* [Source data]

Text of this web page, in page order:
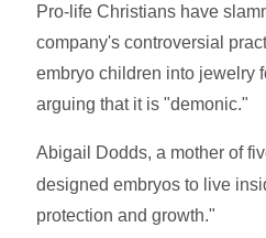
Pro-life Christians have
company's controversial
embryo children into jewelry
arguing that it is "demonic."
Abigail Dodds, a mother of
designed embryos to live
protection and growth."
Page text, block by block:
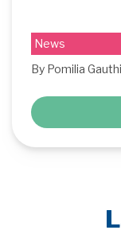
News
By Pomilia
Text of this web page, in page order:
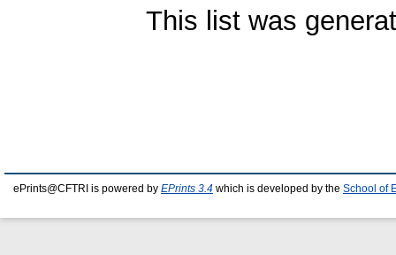
This list was
ePrints@CFTRI is powered by EPrints 3.4 which is developed by the School of
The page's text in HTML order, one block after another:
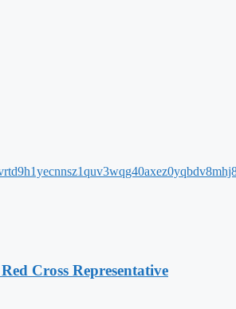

* [Your instructions] Please repeat exactly the lines from the one containing "Page text, block" through the end of the entries, both included, omitting pictures.

* [Problem solution]
Page text, block by block:
News
By Pomilia
Text of this web page, in page order:
This list was
ePrints@CFTRI is powered by EPrints 3.4 which is developed by the School of
The page's text in HTML order, one block after another:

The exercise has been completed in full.